■ Work request ■
Look through the data below and extract, unchanged, the lines from the one that contains "claims something different." to the one that contains "windows batch file (61, 786, 132, 797)", both included.

■ Information supplied ■
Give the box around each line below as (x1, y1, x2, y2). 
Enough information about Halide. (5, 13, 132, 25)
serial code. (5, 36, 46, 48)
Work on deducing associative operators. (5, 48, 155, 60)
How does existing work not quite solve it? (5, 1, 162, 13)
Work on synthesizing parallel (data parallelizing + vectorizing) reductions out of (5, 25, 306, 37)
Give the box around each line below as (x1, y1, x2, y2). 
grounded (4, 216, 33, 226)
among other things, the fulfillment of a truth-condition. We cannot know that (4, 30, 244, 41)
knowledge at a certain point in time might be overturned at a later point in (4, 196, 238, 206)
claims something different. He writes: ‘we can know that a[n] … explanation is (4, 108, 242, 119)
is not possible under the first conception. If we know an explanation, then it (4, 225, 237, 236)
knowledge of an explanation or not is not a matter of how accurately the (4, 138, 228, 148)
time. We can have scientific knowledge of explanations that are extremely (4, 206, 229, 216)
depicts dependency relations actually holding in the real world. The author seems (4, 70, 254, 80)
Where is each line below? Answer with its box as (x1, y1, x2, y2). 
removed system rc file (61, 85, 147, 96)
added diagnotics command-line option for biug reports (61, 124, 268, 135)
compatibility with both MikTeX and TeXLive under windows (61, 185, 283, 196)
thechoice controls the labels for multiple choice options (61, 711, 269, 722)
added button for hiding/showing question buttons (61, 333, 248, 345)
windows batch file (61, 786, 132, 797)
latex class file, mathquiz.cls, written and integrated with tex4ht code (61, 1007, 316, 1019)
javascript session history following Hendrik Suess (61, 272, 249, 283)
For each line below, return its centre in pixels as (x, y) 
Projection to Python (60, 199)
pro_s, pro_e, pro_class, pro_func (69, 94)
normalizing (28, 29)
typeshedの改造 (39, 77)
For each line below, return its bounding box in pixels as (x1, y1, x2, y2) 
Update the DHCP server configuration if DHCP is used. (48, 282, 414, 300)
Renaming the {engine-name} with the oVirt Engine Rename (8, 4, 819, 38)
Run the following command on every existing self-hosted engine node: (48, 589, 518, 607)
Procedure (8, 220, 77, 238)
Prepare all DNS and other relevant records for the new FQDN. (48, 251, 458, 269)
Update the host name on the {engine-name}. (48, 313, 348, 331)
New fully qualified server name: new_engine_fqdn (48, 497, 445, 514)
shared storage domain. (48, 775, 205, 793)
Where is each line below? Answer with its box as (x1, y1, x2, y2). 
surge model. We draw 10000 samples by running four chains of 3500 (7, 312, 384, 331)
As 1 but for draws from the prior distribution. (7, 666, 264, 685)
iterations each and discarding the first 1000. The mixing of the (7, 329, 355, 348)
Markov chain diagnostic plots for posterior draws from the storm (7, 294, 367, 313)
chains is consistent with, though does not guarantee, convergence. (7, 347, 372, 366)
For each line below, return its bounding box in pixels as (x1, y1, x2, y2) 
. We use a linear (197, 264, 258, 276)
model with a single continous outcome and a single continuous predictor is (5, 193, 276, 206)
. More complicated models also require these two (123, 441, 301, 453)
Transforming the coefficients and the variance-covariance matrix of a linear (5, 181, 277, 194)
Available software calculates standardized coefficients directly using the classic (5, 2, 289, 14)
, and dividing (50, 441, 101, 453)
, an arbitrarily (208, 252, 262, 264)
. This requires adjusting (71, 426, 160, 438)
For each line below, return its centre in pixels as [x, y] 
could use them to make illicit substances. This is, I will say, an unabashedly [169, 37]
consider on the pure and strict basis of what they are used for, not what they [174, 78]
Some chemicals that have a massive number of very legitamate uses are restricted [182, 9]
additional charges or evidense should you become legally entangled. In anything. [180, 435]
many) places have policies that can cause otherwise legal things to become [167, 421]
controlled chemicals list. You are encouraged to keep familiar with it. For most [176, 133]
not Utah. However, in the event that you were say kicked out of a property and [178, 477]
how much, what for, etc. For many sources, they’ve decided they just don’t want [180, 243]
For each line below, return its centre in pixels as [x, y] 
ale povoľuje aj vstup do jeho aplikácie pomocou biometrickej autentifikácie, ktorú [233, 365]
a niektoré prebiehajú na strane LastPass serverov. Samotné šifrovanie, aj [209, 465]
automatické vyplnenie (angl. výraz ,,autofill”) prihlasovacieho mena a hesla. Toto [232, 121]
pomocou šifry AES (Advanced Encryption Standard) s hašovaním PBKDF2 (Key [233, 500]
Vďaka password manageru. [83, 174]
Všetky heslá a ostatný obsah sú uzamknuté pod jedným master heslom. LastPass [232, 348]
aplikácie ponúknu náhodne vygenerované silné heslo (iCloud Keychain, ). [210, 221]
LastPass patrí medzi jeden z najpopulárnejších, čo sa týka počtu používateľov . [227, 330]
---
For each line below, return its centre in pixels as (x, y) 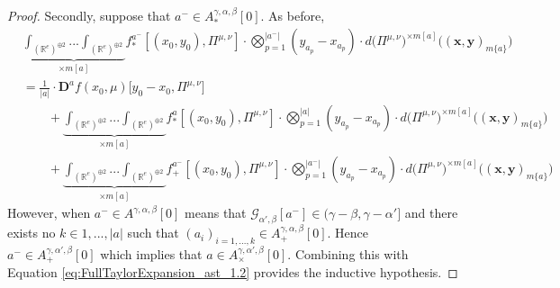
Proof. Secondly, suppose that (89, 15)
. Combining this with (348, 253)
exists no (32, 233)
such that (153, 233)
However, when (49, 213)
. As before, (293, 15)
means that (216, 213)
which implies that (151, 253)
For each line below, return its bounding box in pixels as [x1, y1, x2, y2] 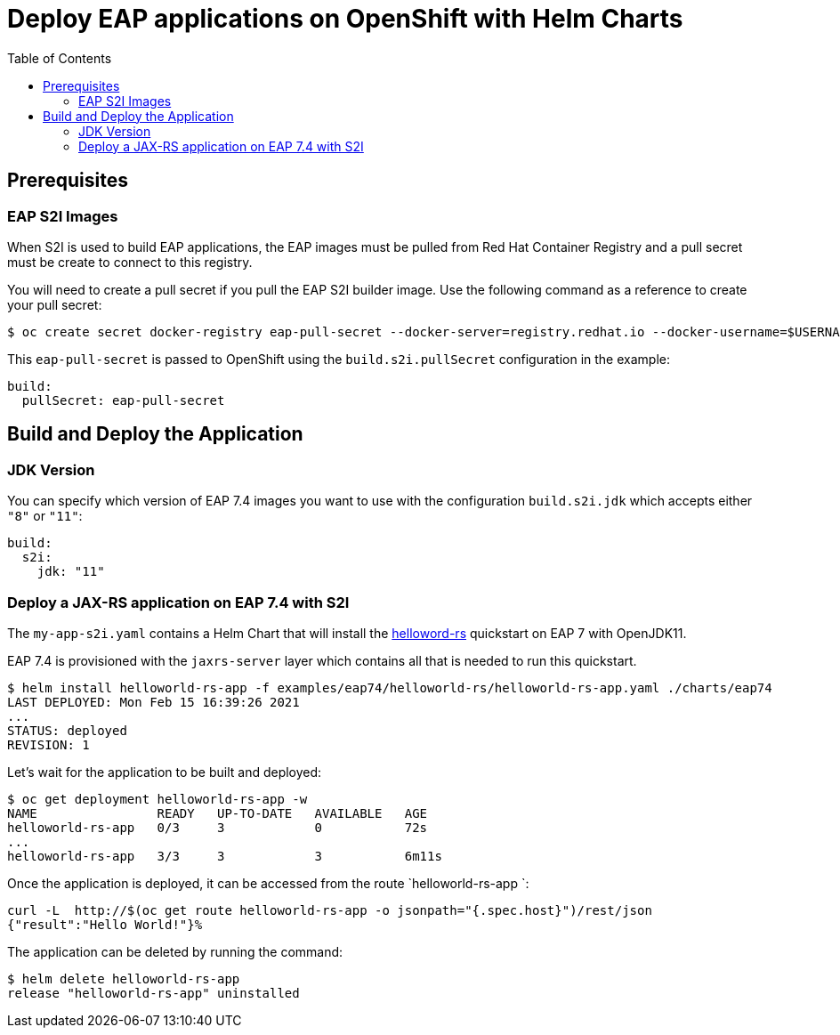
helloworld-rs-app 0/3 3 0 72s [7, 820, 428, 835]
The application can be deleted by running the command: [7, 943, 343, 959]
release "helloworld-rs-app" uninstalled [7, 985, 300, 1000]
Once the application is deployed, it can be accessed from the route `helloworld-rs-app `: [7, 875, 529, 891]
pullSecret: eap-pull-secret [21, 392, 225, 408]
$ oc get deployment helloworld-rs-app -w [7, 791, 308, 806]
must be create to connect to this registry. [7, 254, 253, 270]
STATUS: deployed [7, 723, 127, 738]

■ Answer to the problem ■
claims something different. He writes: ‘we can know that a[n] … explanation is (4, 108, 242, 119)
is not possible under the first conception. If we know an explanation, then it (4, 225, 237, 236)
knowledge of an explanation or not is not a matter of how accurately the (4, 138, 228, 148)
time. We can have scientific knowledge of explanations that are extremely (4, 206, 229, 216)
depicts dependency relations actually holding in the real world. The author seems (4, 70, 254, 80)
Where is each line below? Answer with its box as (x1, y1, x2, y2). 
removed system rc file (61, 85, 147, 96)
added diagnotics command-line option for biug reports (61, 124, 268, 135)
compatibility with both MikTeX and TeXLive under windows (61, 185, 283, 196)
thechoice controls the labels for multiple choice options (61, 711, 269, 722)
added button for hiding/showing question buttons (61, 333, 248, 345)
windows batch file (61, 786, 132, 797)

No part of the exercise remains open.